◆ DATA SUPPLIED ◆

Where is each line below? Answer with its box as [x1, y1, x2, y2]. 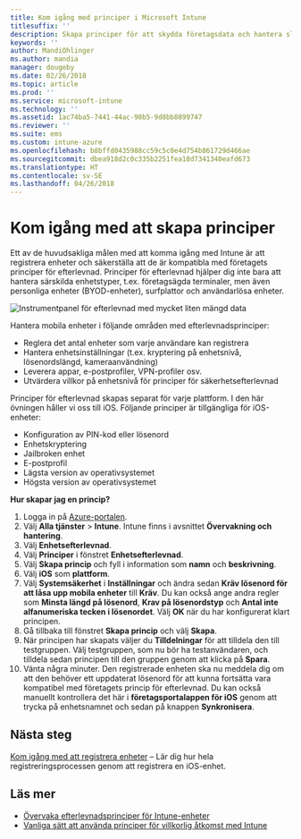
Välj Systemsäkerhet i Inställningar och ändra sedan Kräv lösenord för [22, 578, 288, 589]
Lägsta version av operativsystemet [22, 467, 155, 479]
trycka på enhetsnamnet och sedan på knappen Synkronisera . [22, 701, 255, 712]
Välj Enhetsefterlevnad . [22, 540, 113, 551]
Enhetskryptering [22, 439, 88, 450]
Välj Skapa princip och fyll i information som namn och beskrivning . [22, 559, 277, 570]
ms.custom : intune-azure [10, 138, 103, 147]
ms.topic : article [10, 80, 79, 89]
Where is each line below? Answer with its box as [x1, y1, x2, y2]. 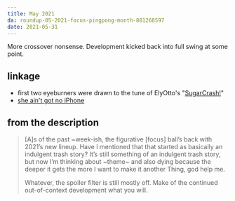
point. [7, 50, 25, 58]
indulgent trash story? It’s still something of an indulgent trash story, [24, 150, 221, 158]
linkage [7, 70, 41, 82]
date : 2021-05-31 [7, 23, 58, 30]
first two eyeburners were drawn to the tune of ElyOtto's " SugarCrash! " [17, 89, 224, 97]
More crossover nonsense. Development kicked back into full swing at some [7, 43, 228, 51]
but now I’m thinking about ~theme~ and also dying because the [24, 158, 212, 165]
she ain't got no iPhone [17, 96, 85, 105]
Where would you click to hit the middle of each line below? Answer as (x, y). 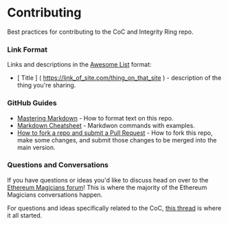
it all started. (25, 215)
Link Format (27, 50)
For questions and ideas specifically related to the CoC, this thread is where (114, 208)
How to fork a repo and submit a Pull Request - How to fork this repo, (115, 133)
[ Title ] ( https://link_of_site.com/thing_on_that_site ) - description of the (119, 78)
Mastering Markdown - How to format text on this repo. (95, 118)
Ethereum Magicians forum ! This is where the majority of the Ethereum (107, 187)
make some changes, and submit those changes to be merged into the (117, 140)
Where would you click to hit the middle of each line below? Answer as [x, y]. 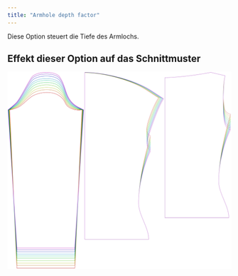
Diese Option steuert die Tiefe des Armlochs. [73, 36]
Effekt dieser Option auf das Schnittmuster [104, 59]
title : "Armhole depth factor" [54, 15]
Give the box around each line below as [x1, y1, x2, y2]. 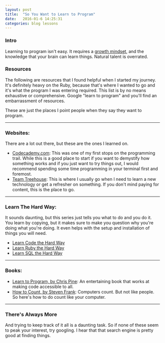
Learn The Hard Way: [5, 203, 56, 210]
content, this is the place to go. [12, 187, 75, 193]
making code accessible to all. [12, 284, 74, 289]
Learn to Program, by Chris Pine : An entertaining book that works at [12, 278, 150, 284]
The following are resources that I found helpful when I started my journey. [5, 77, 156, 83]
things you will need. [5, 230, 47, 236]
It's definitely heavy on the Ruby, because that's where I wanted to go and [5, 82, 156, 88]
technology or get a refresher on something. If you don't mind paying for [12, 181, 160, 187]
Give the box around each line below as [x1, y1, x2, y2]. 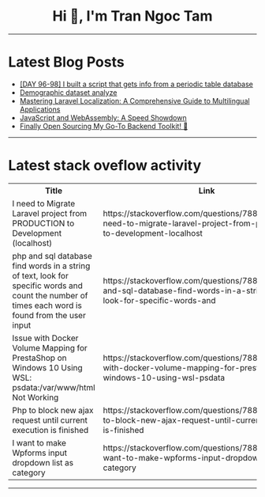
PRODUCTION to [12, 218, 75, 229]
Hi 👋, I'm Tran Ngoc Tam [52, 7, 213, 25]
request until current [12, 415, 88, 426]
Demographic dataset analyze [19, 87, 118, 97]
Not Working [12, 392, 59, 403]
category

◆ TO DO ◆
In the listing above, find the line holding "Enhetskryptering [22, 439, 88, 450]" and the line holding "she ain't got no iPhone [17, 96, 85, 105]". Reproduce those two lines and all between them exactly, leaving out pictures.

◆ ANSWER SPACE ◆
Enhetskryptering [22, 439, 88, 450]
Välj Skapa princip och fyll i information som namn och beskrivning . [22, 559, 277, 570]
ms.custom : intune-azure [10, 138, 103, 147]
ms.topic : article [10, 80, 79, 89]
Where is each line below? Answer with its box as [x1, y1, x2, y2]. 
point. [7, 50, 25, 58]
indulgent trash story? It’s still something of an indulgent trash story, [24, 150, 221, 158]
linkage [7, 70, 41, 82]
date : 2021-05-31 [7, 23, 58, 30]
first two eyeburners were drawn to the tune of ElyOtto's " SugarCrash! " [17, 89, 224, 97]
More crossover nonsense. Development kicked back into full swing at some [7, 43, 228, 51]
but now I’m thinking about ~theme~ and also dying because the [24, 158, 212, 165]
she ain't got no iPhone [17, 96, 85, 105]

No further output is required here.